Com a ruína eleitoral, o extremismo se concretizou em atentados violentos e em uma articulação por um golpe de Estado, com a conivência de lideranças das Forças Armadas, que culminou na tentativa de tomada de Brasília por um exército de apoiadores, em 8 de janeiro de 2023. Identifica-se nenhum valor à Pátria ou atitude patriota, quando se toma o sentido mais fiel e rigoroso destas palavras. Mais uma vez, tudo muito distante do que se entende por pátria, e tudo muito perto do que, de fato, significa a destruição dela.

A derrota deste projeto de poder, nas urnas, em 2022, e na atuação contra o golpe de 8 de janeiro, representou a vitória das instituições do Estado, de partidos políticos e suas lideranças, e de movimentos sociais que atuaram em defesa da Constituição Brasileira e da democracia.

Como parte desta defesa, muita coisa está, agora, sendo revelada, tornando nítida a farsa do mote de campanha. Além de trazerem à tona as articulações do golpe, as investigações, agora, desvelam as ações de corrupção do ex-presidente, que envolvem pessoas do seu entorno.

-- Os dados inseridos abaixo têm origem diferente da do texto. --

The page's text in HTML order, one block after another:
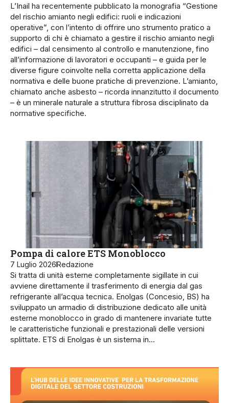
L’Inail ha recentemente pubblicato la monografia “Gestione
del rischio amianto negli edifici: ruoli e indicazioni
operative”, con l’intento di offrire uno strumento pratico a
supporto di chi è chiamato a gestire il rischio amianto negli
edifici – dal censimento al controllo e manutenzione, fino
all’informazione di lavoratori e occupanti – e guida per le
diverse figure coinvolte nella corretta applicazione della
normativa e delle buone pratiche di prevenzione. L’amianto,
chiamato anche asbesto – ricorda innanzitutto il documento
– è un minerale naturale a struttura fibrosa disciplinato da
normative specifiche.
Pompa di calore ETS Monoblocco
7 Luglio 2026Redazione
Si tratta di unità esterne completamente sigillate in cui
avviene direttamente il trasferimento di energia dal gas
refrigerante all’acqua tecnica. Enolgas (Concesio, BS) ha
sviluppato un armadio di distribuzione dedicato alle unità
esterne monoblocco in grado di mantenere invariate tutte
le caratteristiche funzionali e prestazionali delle versioni
splittate. ETS di Enolgas è un sistema in…

“Deus, Pátria, Família” fica para a história como uma falácia eleitoral e uma farsa governamental, cujas muitas artimanhas ainda carecem de ser reveladas e a justiça plenamente realizada. Enquanto isto, fica o desafio do arrependimento das lideranças religiosas que credenciaram tamanha iniquidade e de reconstrução da trajetória cristã, extremamente comprometida no seu testemunho perante a sociedade brasileira.

Afinal, estas lideranças não devem se esquecer do contexto no qual a fala de Jesus, contida no texto de Lucas 12.2, escolhido para o título da operação da PF, se dá. Como diz o Evangelho, no versículo anterior (12.1): “Ajuntando-se, entretanto, muitos milhares de pessoas, de sorte que se atropelavam uns aos outros, [Jesus] começou a dizer aos seus discípulos: Acautelai-vos primeiramente do fermento dos fariseus, que é a hipocrisia”.